_Exercise directions_
Output exactly the line containing "makes surprise appearance in" and each line after it through the last line of the records, and nothing else.

_Stored records_
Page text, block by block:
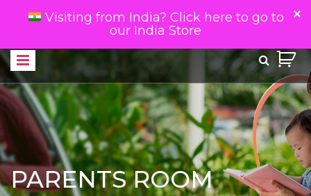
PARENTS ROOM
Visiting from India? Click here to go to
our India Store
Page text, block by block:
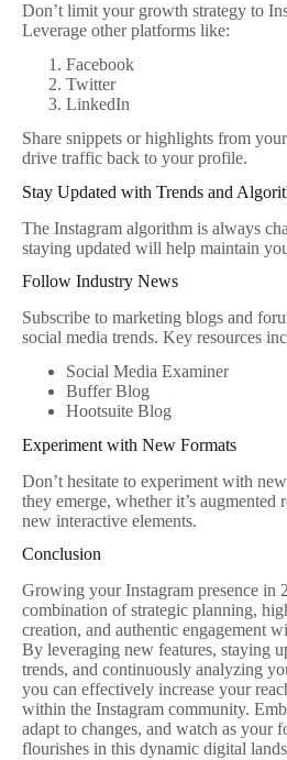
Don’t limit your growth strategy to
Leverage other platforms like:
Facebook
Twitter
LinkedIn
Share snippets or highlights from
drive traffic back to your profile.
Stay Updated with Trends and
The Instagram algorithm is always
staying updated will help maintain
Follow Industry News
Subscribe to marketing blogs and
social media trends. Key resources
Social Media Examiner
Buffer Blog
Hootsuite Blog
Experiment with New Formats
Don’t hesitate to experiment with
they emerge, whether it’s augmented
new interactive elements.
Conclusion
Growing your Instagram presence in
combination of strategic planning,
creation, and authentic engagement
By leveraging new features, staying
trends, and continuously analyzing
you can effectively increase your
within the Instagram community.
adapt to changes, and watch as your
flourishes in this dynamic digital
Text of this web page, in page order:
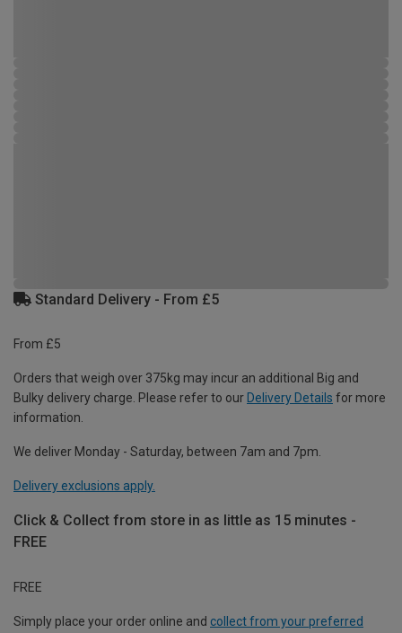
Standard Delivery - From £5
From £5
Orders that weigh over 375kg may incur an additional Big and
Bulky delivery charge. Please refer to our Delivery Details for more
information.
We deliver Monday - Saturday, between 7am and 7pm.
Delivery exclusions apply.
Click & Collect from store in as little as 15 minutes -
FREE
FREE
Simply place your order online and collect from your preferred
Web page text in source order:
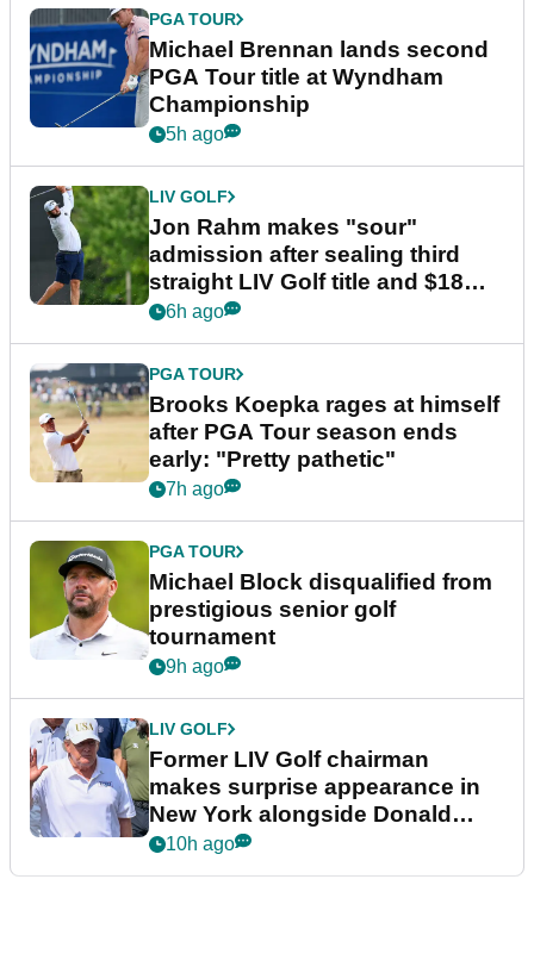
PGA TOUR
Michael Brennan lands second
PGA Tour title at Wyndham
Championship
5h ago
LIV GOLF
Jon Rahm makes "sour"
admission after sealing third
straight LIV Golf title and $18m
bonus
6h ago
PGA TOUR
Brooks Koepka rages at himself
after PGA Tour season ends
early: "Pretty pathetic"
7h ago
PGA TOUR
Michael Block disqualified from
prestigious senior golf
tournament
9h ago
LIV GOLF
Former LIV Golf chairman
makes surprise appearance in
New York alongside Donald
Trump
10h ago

_Task solution_
makes surprise appearance in
New York alongside Donald
Trump
10h ago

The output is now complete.